Casting is more than half the battle with "Runaway Jury," adapted from John Grisham’s courtroom thriller.

Director Gary Fleder’s brisk, assured pacing might have gone for naught had he been stuck spinning this outlandish story without such an accomplished and earnest cast to make events feel, if not believable, at least forgivably plausible in the name of tawdry entertainment.

Necessarily, the movie departs from a key element of the novel, supplanting a liability case against Big Tobacco over a smoker’s death with a lawsuit against a gun manufacturer in a shooting death during an office rampage.

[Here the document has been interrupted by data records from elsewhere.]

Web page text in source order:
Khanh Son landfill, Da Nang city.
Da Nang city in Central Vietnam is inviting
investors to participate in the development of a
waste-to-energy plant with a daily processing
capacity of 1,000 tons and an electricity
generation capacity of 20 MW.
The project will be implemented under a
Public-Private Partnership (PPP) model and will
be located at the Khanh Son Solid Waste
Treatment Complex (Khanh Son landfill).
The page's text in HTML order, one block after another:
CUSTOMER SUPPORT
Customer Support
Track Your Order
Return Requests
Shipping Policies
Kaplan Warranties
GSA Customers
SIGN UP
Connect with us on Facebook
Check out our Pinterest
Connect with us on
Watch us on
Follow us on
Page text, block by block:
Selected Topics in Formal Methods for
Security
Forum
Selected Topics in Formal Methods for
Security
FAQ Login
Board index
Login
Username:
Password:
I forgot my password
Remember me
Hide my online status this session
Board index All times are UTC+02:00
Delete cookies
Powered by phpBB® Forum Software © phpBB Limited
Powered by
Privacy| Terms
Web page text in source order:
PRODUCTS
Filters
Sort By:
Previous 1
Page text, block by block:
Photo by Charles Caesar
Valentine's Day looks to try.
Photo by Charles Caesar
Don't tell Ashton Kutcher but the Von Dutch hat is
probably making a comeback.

Grisham’s tobacco angle seemed prescient when the book came out in 1996, but a rash of verdicts against cigarette companies since then would have outdated the movie if it stuck with that premise.

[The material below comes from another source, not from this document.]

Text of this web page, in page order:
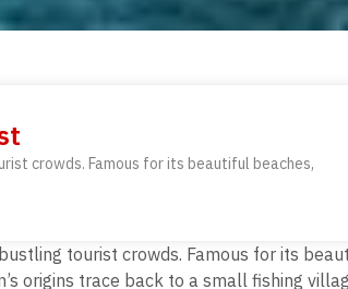
crowds. Famous for its beautiful beaches,
tourist crowds. Famous for its
origins trace back to a small fishing

The gun case seems more farfetched, though last fall, a jury did find a gun distributor liable to a small degree in the case of a teacher gunned down by a student.

The movie also transplants the story from Mississippi to New Or-leans, whose cloistered back alleys are nicely captured in Robert Elswit’s opaque cinematography.

Jury selection is about to begin in a widow’s case against the company that made the assault weapon that killed her husband. Master jury fixer Rankin Fitch (Hackman) blows into town with a team of profilers and thugs, armed with surveillance equipment, dossiers and an utter lack of morality as they set about choosing then manipulating jurors in favor of the gun maker.

Representing the widow is honest local boy Wendall Rohr (Hoffman), who responds to the defense’s hired guns by reluctantly taking on his own jury consultant (Jeremy Piven).

Enter juror No. 9, Nick Easter (Cusack), seemingly a slacker who would rather be anywhere than doing his civic duty in court. But when Nick’s shady girlfriend Marlee (Weisz) passes a picture of the jury to the opposing attorneys with the caption, "Jury for sale,’’ Nick’s real motive be-comes clear: Delivering the verdict to the highest bidder.

The extremes to which Rankin’s gang goes to neutralize Nick and Marlee’s scheme makes for a guilty pleasure of a movie. It’s ludicrous action howling for a mistrial, but your inner adjudicator likely will overrule any objections and just go with it on the strength of the
hearty performances.

Cackling with delicious contempt, Hackman oozes his way through every scene. Hoffman musters a credible crisis of conscience, while Cusack and Weisz are delightful poker faces as they let their con gradually play out.

The attention to casting extends to secondary roles and bit players. Bruce McGill makes for an imperiously block-headed judge, and Bruce Davison brings subtle professional resentment as the defense attorney whose strings Rankin pulls. Bringing credibility to almost inconsequential parts as jurors are Luis Guzman, Nora Dunn and Jennifer Beals.

"Runaway Jury" is rated PG-13 for violence, language and thematic elements. Running time: 127 minutes.